• **WHAT TO WORK ON**
Tally up the lines below that include the word "works". Answer with the number alone.

________________

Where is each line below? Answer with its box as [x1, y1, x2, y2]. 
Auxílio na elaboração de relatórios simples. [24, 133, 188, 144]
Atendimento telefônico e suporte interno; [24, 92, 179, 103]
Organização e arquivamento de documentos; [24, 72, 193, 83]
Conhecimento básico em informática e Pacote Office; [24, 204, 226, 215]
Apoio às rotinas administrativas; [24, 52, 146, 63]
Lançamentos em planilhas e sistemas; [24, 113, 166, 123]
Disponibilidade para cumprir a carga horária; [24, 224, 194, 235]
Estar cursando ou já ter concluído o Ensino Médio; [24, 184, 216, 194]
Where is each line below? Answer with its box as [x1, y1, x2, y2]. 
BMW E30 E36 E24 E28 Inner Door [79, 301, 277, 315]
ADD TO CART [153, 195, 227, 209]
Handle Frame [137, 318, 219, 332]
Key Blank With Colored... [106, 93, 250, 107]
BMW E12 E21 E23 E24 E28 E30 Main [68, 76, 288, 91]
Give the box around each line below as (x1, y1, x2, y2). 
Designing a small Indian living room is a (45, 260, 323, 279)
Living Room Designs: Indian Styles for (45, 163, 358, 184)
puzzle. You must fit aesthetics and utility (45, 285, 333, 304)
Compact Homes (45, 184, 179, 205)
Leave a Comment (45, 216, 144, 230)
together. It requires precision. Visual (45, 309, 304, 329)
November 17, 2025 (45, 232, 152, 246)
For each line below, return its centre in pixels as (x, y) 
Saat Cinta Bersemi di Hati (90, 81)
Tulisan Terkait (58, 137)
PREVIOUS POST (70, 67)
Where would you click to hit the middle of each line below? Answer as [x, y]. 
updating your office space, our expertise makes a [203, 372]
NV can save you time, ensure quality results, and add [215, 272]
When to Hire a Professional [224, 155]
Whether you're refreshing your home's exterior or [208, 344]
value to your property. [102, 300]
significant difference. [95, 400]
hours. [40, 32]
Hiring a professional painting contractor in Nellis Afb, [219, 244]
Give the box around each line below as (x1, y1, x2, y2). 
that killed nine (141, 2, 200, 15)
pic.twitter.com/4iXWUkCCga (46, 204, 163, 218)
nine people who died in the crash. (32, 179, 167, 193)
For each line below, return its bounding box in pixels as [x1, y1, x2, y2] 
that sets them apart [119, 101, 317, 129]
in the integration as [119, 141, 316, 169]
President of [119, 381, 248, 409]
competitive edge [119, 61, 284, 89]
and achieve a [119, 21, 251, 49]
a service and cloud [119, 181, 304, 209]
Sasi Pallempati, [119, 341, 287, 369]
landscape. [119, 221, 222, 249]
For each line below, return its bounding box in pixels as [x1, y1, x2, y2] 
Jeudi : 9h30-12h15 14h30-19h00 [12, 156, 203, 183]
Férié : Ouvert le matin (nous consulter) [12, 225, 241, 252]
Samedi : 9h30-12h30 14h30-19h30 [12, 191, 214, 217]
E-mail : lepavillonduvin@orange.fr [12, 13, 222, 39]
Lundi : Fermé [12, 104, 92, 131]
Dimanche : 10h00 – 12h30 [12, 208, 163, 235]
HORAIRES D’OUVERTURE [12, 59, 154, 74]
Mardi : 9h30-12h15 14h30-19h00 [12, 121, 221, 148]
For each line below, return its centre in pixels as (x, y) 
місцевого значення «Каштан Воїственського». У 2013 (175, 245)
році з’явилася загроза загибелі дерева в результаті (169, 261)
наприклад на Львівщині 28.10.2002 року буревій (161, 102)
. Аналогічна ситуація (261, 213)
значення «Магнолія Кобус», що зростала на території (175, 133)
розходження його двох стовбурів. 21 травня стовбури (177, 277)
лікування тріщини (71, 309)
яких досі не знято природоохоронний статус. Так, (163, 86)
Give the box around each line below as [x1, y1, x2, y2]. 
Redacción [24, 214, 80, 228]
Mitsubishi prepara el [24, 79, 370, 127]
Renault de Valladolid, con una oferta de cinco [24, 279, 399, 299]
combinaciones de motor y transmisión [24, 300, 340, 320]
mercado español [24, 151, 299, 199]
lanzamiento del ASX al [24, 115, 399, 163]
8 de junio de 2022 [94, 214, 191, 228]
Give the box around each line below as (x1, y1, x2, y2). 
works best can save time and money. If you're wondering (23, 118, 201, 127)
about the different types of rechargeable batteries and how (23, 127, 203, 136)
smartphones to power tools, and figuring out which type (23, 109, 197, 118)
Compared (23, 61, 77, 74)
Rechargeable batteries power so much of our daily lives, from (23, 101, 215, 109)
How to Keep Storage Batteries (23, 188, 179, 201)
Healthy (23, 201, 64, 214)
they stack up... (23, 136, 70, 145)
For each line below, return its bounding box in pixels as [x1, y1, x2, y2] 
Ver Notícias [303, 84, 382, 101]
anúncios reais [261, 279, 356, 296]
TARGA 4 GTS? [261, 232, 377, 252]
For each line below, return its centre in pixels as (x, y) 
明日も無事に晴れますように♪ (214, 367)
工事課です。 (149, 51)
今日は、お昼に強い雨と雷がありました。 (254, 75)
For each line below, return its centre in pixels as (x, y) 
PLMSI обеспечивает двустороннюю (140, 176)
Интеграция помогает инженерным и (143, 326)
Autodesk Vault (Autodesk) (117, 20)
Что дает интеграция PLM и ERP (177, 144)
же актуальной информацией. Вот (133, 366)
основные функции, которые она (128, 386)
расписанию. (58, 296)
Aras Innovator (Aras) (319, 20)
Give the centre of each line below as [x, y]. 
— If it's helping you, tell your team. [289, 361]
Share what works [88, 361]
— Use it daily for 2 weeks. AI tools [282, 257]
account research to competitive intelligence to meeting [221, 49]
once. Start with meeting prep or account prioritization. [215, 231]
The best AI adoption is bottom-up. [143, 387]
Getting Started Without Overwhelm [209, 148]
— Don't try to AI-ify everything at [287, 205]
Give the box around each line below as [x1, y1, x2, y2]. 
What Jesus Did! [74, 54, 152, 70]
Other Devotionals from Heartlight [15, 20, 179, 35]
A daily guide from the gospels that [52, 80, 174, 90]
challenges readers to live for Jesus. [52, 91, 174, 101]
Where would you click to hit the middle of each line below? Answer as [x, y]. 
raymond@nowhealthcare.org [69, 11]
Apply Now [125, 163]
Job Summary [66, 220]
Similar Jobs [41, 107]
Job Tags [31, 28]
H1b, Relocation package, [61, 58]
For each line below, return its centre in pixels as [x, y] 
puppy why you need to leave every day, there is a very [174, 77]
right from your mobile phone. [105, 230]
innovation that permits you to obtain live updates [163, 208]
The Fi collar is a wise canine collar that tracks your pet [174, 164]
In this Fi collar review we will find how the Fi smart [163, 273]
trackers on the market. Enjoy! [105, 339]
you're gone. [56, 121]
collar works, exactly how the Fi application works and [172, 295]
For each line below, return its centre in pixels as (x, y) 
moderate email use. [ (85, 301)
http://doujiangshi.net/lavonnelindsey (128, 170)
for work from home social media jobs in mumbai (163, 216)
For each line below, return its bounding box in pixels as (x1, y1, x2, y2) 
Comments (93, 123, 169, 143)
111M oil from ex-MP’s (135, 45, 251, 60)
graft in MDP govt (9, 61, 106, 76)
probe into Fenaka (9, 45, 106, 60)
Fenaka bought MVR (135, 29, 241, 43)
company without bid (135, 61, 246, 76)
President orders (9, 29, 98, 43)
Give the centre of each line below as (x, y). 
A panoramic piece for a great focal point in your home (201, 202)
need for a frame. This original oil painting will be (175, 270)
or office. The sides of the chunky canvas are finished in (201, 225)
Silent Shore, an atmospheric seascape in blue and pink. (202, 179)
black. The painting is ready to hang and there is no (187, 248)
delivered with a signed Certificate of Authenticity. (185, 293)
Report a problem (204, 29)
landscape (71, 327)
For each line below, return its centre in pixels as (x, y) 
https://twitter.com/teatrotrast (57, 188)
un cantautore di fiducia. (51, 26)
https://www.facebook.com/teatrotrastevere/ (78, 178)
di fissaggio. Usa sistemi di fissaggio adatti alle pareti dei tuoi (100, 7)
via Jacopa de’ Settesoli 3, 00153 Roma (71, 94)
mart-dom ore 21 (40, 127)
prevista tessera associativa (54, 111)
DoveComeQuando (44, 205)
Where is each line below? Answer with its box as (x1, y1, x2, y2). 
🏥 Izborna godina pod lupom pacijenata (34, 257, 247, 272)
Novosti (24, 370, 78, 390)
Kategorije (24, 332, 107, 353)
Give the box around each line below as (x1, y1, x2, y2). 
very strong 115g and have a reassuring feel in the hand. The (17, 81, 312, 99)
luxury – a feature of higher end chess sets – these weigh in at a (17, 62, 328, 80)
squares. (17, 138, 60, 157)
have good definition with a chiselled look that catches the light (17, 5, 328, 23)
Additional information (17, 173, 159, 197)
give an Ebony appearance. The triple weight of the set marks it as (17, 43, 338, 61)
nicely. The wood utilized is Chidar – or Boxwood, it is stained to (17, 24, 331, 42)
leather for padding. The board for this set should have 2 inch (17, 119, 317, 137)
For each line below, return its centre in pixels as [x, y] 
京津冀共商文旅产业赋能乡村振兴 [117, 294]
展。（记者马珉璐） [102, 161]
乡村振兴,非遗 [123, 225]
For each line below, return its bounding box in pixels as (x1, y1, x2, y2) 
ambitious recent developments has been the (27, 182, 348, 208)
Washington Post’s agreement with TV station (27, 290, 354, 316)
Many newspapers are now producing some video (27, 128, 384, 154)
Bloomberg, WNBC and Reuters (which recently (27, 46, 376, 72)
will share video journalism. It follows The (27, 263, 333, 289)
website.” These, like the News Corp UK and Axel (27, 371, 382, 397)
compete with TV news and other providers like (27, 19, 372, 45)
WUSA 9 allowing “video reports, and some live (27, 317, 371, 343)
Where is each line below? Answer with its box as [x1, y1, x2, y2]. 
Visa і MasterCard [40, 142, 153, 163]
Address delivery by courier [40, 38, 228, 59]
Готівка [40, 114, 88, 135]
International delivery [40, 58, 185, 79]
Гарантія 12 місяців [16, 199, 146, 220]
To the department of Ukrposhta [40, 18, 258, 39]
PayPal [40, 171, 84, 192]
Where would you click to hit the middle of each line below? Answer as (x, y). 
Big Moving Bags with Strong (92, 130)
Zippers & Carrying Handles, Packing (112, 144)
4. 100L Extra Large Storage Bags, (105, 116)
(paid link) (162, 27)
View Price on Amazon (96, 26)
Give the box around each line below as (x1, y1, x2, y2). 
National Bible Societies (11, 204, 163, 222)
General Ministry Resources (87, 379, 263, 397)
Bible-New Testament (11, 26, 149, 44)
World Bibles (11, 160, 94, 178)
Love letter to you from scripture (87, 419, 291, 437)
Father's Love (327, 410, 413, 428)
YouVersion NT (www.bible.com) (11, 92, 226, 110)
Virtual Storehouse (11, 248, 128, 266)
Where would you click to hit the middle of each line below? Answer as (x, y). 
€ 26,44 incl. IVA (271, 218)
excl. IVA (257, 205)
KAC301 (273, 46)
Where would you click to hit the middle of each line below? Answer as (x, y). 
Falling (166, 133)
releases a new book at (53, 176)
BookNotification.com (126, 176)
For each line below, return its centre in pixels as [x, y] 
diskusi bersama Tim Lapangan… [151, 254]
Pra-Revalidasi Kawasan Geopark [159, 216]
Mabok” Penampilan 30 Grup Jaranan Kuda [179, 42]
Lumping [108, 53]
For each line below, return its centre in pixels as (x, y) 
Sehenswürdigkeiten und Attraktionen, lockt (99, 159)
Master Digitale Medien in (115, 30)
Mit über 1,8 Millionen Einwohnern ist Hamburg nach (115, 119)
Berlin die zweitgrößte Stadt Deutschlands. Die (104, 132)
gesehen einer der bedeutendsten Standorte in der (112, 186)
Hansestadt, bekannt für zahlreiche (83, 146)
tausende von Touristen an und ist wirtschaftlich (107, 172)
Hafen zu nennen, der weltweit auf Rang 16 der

________________

• **TASK ANSWER**
3